EXERCISE DETAILS: A full, exact copy of the listing is needed, with images omitted.
::: DATA SHOWN
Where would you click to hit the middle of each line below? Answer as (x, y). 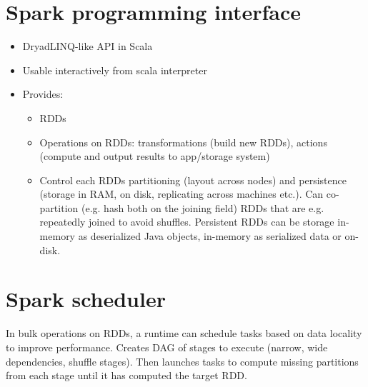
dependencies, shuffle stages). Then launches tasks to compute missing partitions (182, 361)
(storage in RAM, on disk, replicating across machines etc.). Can (181, 194)
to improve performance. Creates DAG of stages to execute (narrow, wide (167, 347)
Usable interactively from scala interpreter (115, 70)
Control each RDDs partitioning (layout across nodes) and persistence (193, 180)
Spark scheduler (86, 299)
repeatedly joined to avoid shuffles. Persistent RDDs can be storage (187, 222)
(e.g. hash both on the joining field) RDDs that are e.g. (203, 207)
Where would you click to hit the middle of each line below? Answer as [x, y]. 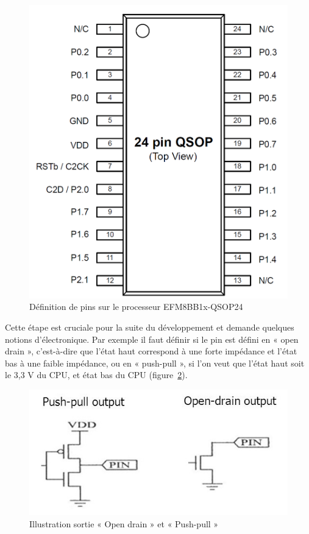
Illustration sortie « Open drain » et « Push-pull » [124, 523]
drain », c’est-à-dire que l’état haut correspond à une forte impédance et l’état [151, 351]
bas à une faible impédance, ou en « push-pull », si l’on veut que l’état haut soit [155, 363]
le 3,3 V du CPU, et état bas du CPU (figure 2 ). [96, 375]
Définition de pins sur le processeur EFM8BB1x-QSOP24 [136, 307]
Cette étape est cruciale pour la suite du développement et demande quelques [150, 327]
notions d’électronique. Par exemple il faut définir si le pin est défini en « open [152, 339]
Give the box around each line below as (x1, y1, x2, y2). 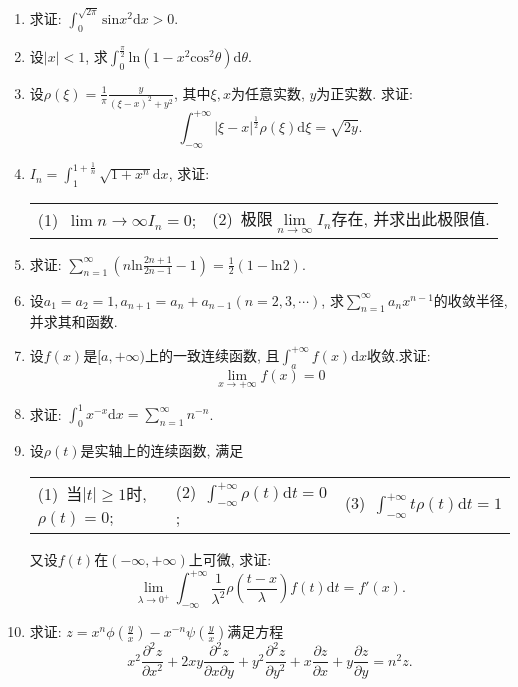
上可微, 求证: (188, 549, 272, 570)
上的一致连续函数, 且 (145, 344, 280, 365)
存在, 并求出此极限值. (331, 207, 490, 231)
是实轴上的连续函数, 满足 (80, 440, 244, 461)
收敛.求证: (366, 344, 431, 365)
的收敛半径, (433, 289, 508, 310)
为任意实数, (230, 82, 305, 103)
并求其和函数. (29, 311, 118, 332)
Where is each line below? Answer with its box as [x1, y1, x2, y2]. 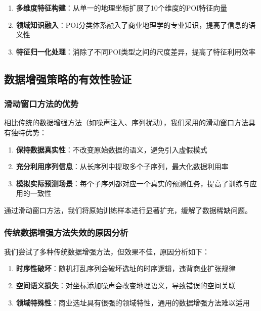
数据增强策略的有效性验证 [4, 71, 132, 86]
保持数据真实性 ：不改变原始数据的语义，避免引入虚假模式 [16, 144, 207, 154]
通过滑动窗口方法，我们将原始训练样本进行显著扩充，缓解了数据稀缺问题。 [4, 204, 252, 215]
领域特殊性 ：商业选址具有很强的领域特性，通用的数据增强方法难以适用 [16, 297, 250, 307]
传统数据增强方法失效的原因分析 [4, 226, 128, 239]
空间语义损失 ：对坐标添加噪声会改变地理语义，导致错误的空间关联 [16, 280, 236, 290]
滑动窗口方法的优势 [4, 97, 79, 110]
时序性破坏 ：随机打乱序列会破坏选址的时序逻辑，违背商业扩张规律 [16, 263, 236, 274]
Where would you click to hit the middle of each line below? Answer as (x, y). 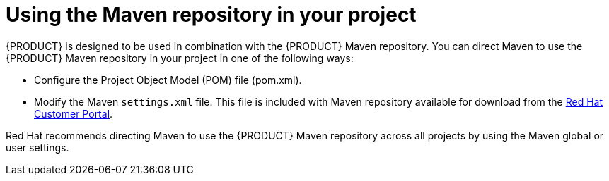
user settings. (37, 147)
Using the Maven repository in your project (211, 15)
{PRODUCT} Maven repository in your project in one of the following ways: (180, 58)
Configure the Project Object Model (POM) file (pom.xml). (168, 80)
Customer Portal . (74, 113)
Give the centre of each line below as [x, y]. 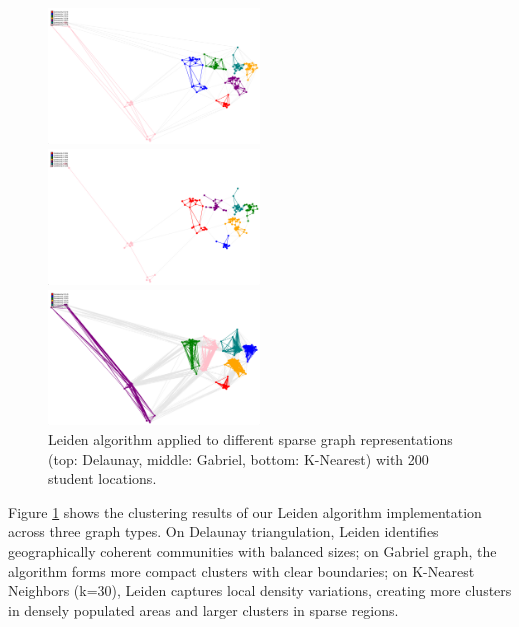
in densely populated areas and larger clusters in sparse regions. [203, 609]
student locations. [102, 478]
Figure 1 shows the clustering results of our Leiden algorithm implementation [245, 511]
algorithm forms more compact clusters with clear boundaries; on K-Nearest [241, 570]
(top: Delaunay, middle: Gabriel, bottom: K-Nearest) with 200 [238, 458]
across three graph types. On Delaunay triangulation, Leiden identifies [223, 531]
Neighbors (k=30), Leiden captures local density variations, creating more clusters [260, 590]
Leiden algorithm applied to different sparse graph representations [250, 439]
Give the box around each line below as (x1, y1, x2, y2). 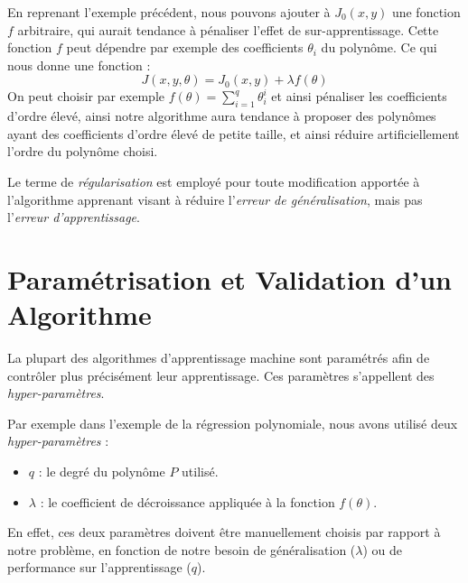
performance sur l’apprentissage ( (7, 558, 192, 577)
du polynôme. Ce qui (321, 38, 437, 57)
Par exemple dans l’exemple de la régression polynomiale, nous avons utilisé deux (7, 413, 458, 432)
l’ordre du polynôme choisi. (7, 142, 158, 161)
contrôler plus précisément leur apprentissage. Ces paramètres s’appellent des (7, 366, 435, 384)
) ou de (362, 540, 403, 559)
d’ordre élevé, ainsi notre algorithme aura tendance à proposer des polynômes (7, 106, 436, 125)
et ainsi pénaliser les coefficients (271, 87, 447, 106)
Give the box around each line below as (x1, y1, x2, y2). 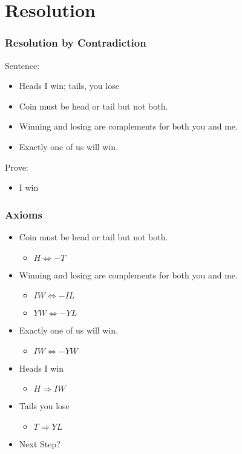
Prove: (5, 160, 28, 173)
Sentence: (5, 59, 40, 71)
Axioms (5, 206, 42, 222)
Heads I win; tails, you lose (19, 79, 119, 92)
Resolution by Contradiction (5, 35, 146, 50)
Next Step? (19, 437, 60, 450)
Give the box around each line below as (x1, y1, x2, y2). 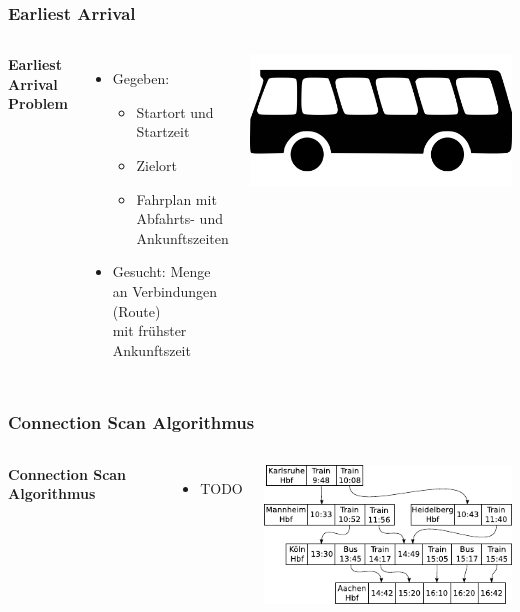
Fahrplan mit (136, 188, 217, 209)
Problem (8, 93, 68, 114)
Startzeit (136, 121, 190, 142)
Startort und (136, 101, 214, 122)
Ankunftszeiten (136, 227, 229, 248)
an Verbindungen (112, 280, 217, 301)
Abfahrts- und (136, 208, 223, 229)
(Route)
::::::
ANSWER FOR THIS EXERCISE:
Where would you click to hit the middle of each line below? Answer as (x, y). 
dependencies, shuffle stages). Then launches tasks to compute missing partitions (182, 361)
(storage in RAM, on disk, replicating across machines etc.). Can (181, 194)
to improve performance. Creates DAG of stages to execute (narrow, wide (167, 347)
Usable interactively from scala interpreter (115, 70)
Control each RDDs partitioning (layout across nodes) and persistence (193, 180)
Spark scheduler (86, 299)
repeatedly joined to avoid shuffles. Persistent RDDs can be storage (187, 222)
(e.g. hash both on the joining field) RDDs that are e.g. (203, 207)
Where would you click to hit the middle of each line below? Answer as [x, y]. 
Illustration sortie « Open drain » et « Push-pull » [124, 523]
drain », c’est-à-dire que l’état haut correspond à une forte impédance et l’état [151, 351]
bas à une faible impédance, ou en « push-pull », si l’on veut que l’état haut soit [155, 363]
le 3,3 V du CPU, et état bas du CPU (figure 2 ). [96, 375]
Définition de pins sur le processeur EFM8BB1x-QSOP24 [136, 307]
Cette étape est cruciale pour la suite du développement et demande quelques [150, 327]
notions d’électronique. Par exemple il faut définir si le pin est défini en « open [152, 339]
Give the box around each line below as (x1, y1, x2, y2). 
上可微, 求证: (188, 549, 272, 570)
上的一致连续函数, 且 (145, 344, 280, 365)
存在, 并求出此极限值. (331, 207, 490, 231)
是实轴上的连续函数, 满足 (80, 440, 244, 461)
收敛.求证: (366, 344, 431, 365)
的收敛半径, (433, 289, 508, 310)
为任意实数, (230, 82, 305, 103)
并求其和函数. (29, 311, 118, 332)
Where is each line below? Answer with its box as [x1, y1, x2, y2]. 
数据增强策略的有效性验证 [4, 71, 132, 86]
保持数据真实性 ：不改变原始数据的语义，避免引入虚假模式 [16, 144, 207, 154]
通过滑动窗口方法，我们将原始训练样本进行显著扩充，缓解了数据稀缺问题。 [4, 204, 252, 215]
领域特殊性 ：商业选址具有很强的领域特性，通用的数据增强方法难以适用 [16, 297, 250, 307]
传统数据增强方法失效的原因分析 [4, 226, 128, 239]
空间语义损失 ：对坐标添加噪声会改变地理语义，导致错误的空间关联 [16, 280, 236, 290]
滑动窗口方法的优势 [4, 97, 79, 110]
时序性破坏 ：随机打乱序列会破坏选址的时序逻辑，违背商业扩张规律 [16, 263, 236, 274]
Where would you click to hit the middle of each line below? Answer as (x, y). 
user settings. (37, 147)
Using the Maven repository in your project (211, 15)
{PRODUCT} Maven repository in your project in one of the following ways: (180, 58)
Configure the Project Object Model (POM) file (pom.xml). (168, 80)
Customer Portal . (74, 113)
Give the centre of each line below as [x, y]. 
in densely populated areas and larger clusters in sparse regions. [203, 609]
student locations. [102, 478]
Figure 1 shows the clustering results of our Leiden algorithm implementation [245, 511]
algorithm forms more compact clusters with clear boundaries; on K-Nearest [241, 570]
(top: Delaunay, middle: Gabriel, bottom: K-Nearest) with 200 [238, 458]
across three graph types. On Delaunay triangulation, Leiden identifies [223, 531]
Neighbors (k=30), Leiden captures local density variations, creating more clusters [260, 590]
Leiden algorithm applied to different sparse graph representations [250, 439]
Give the box around each line below as (x1, y1, x2, y2). 
performance sur l’apprentissage ( (7, 558, 192, 577)
du polynôme. Ce qui (321, 38, 437, 57)
Par exemple dans l’exemple de la régression polynomiale, nous avons utilisé deux (7, 413, 458, 432)
l’ordre du polynôme choisi. (7, 142, 158, 161)
contrôler plus précisément leur apprentissage. Ces paramètres s’appellent des (7, 366, 435, 384)
) ou de (362, 540, 403, 559)
d’ordre élevé, ainsi notre algorithme aura tendance à proposer des polynômes (7, 106, 436, 125)
et ainsi pénaliser les coefficients (271, 87, 447, 106)
Give the box around each line below as (x1, y1, x2, y2). 
Prove: (5, 160, 28, 173)
Sentence: (5, 59, 40, 71)
Axioms (5, 206, 42, 222)
Heads I win; tails, you lose (19, 79, 119, 92)
Resolution by Contradiction (5, 35, 146, 50)
Next Step? (19, 437, 60, 450)
Give the box around each line below as (x1, y1, x2, y2). 
Fahrplan mit (136, 188, 217, 209)
Problem (8, 93, 68, 114)
Startzeit (136, 121, 190, 142)
Startort und (136, 101, 214, 122)
Ankunftszeiten (136, 227, 229, 248)
an Verbindungen (112, 280, 217, 301)
Abfahrts- und (136, 208, 223, 229)
(Route)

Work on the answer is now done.